NEW ORLEANS, LA – On April 20, 2011, one year after the explosion, fire and sinking of the Deepwater Horizon and subsequent oil spill, BP (British Petroleum) is suing Transocean Ltd, the owner of the oil rig involved in the disaster.
In a separate lawsuit, BP is also suing Cameron International, the maker of the Blowout Preventer (BOP) that failed, citing that the device failed to stop the huge oil spill that followed the explosion.
The loss was staggering. Not only did the vessel sink to the bottom of the ocean, but 11 workers lost their lives and the blowout preventer failed to prevent the the worst oil spill in U.S. history.
The lawsuits were both filed on the same day – the first anniversary of the explosion that occurred on April 20, 2010.
BP is seeking $40 billion from Transocean in one lawsuit plus the purpose of the suit against Cameron International is to have the court declare that Cameron provided a blowout preventer with a faulty design.
Last month investigators hired by the US government announced that the design of the BOP was flawed.
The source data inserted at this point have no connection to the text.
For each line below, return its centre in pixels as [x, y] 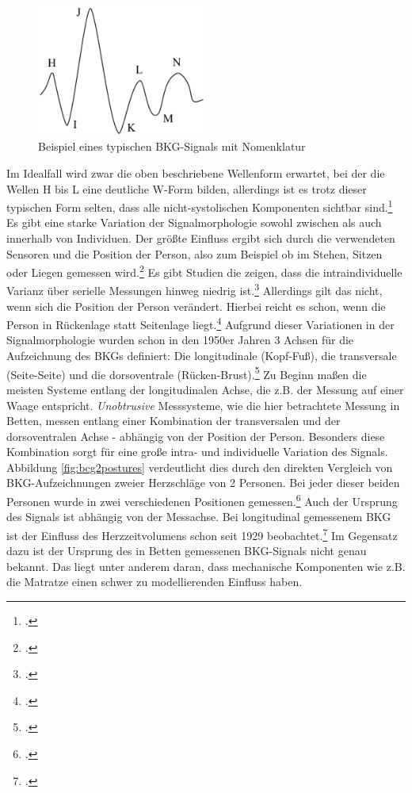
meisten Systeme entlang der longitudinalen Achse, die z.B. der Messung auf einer [205, 389]
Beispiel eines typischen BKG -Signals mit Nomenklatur [172, 146]
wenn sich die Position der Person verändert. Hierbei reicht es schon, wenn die [196, 306]
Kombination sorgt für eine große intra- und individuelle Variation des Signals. [197, 452]
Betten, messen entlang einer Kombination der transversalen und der [174, 421]
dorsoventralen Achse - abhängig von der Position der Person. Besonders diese [196, 436]
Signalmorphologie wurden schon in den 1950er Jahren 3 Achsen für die [180, 340]
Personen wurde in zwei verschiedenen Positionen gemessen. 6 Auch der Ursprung [202, 500]
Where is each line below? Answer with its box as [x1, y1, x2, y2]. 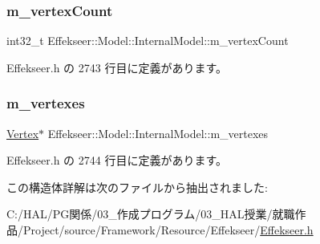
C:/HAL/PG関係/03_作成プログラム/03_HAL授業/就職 [6, 205, 295, 222]
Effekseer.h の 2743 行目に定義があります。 [6, 59, 228, 75]
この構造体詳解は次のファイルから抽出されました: [6, 178, 268, 195]
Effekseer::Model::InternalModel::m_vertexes [47, 124, 269, 141]
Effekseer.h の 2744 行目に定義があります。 [6, 152, 228, 169]
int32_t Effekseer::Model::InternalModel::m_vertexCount [6, 32, 289, 49]
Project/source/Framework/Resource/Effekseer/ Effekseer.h [22, 222, 314, 238]
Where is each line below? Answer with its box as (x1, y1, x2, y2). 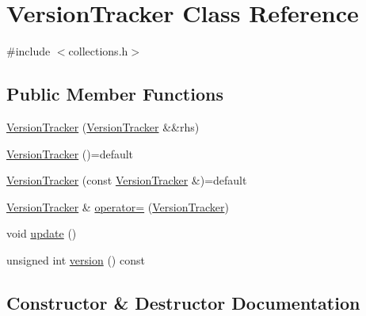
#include (6, 43, 51, 59)
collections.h (68, 43, 128, 59)
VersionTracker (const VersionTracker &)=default (6, 172, 247, 188)
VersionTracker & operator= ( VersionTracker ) (6, 198, 229, 215)
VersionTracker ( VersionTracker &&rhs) (6, 118, 200, 135)
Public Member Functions (6, 82, 223, 106)
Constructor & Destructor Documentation (6, 290, 360, 314)
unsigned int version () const (6, 251, 145, 268)
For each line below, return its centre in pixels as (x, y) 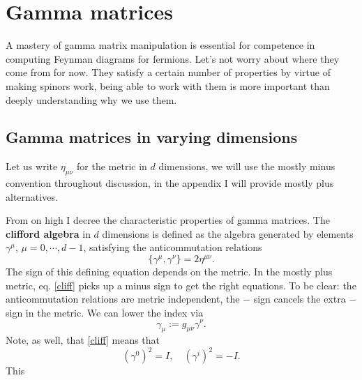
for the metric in (112, 166)
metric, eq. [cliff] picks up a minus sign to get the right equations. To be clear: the (181, 285)
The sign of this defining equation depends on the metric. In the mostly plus (169, 272)
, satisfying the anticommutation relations (173, 247)
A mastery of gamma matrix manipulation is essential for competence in (160, 45)
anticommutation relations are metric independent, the (123, 299)
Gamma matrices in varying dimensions (152, 137)
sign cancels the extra (300, 299)
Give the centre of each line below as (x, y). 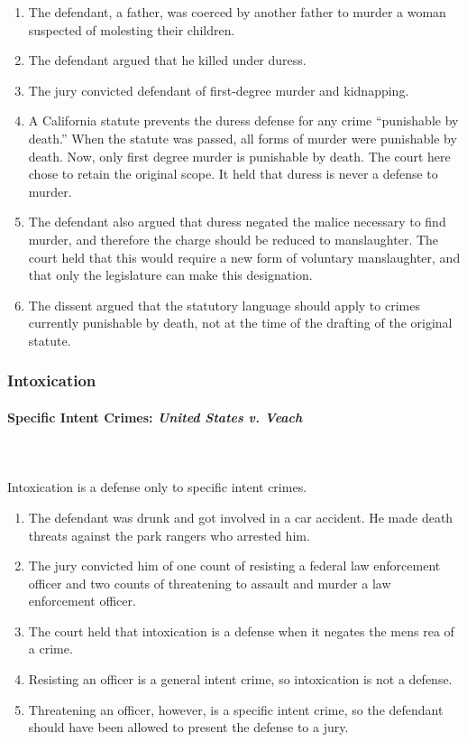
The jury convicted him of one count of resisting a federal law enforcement (234, 566)
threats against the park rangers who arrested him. (169, 535)
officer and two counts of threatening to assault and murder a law (210, 583)
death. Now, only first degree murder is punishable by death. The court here (239, 156)
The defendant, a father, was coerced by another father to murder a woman (237, 12)
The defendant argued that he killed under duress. (167, 60)
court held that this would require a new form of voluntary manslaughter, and (244, 257)
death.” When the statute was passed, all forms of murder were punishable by (243, 138)
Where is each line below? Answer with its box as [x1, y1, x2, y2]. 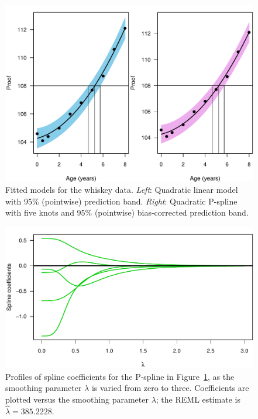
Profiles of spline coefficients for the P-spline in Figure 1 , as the [5, 370, 235, 382]
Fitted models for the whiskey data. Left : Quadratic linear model [5, 183, 238, 196]
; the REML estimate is [156, 393, 241, 406]
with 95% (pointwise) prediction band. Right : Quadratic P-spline [5, 195, 238, 207]
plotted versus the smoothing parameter [5, 393, 149, 406]
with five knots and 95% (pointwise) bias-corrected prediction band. [5, 206, 249, 219]
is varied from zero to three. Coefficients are [91, 382, 249, 394]
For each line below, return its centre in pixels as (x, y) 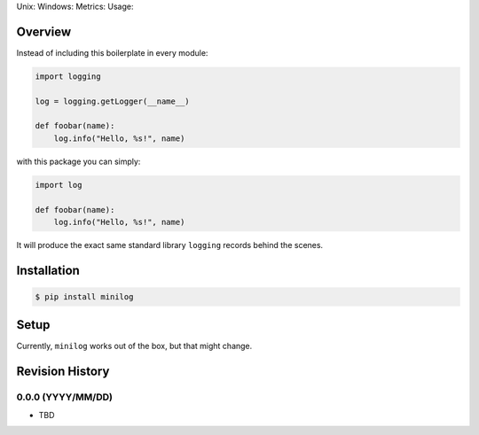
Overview (44, 31)
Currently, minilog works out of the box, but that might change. (134, 346)
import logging (68, 76)
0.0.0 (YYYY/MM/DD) (64, 397)
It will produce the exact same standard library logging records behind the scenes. (170, 245)
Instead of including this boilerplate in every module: (112, 52)
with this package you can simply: (79, 161)
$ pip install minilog (84, 296)
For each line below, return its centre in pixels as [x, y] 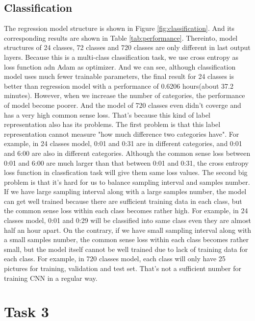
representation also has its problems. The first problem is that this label [112, 124]
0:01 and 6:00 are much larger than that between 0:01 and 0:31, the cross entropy [126, 162]
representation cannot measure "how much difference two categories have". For [122, 134]
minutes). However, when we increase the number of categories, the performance [125, 95]
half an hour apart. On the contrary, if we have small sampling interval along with [127, 230]
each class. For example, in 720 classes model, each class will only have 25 [115, 259]
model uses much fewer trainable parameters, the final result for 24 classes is [119, 76]
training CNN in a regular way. [51, 278]
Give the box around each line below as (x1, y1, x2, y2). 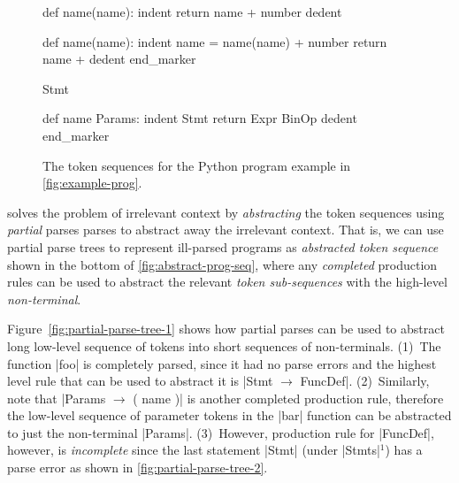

BP is claiming that it was the flawed design that caused an unreasonable amount of risk that harm would occur.
According to BP, it has estimated that its liability for the disaster can be $40.9 billion, but it could face more fines and penalties that could reach the tens of billions.
BBC News US and Canada reports on the disaster and its aftermath:
In the months that followed, more than 200 million gallons (780 million litres) of oil flowed in the Gulf of Mexico from the well, soiling hundreds of miles of coastline in the worst US oil spill in recent history.
In federal court in New Orleans on Wednesday, BP said Swiss-based Transocean and Cameron International, the Houston company that supplied the blowout preventer (BOP), should help it pay for tens of billions of dollars in liabilities resulting from the spill, which include clean-up and compensation costs.
The investigation into the blowout preventer revealed that a piece of drill pipe was trapped in the well pipe under the oil drilling rig and that trapped section of drill pipe was what kept the blowout preventer from shearing and pinching off the well after the explosion.
Counter-claims have been filed by Cameron in its lawsuit where it is defending the integrity of its products. There has been no immediate comment by Transocean on its lawsuit but is requesting judgements against BP, Cameron and others.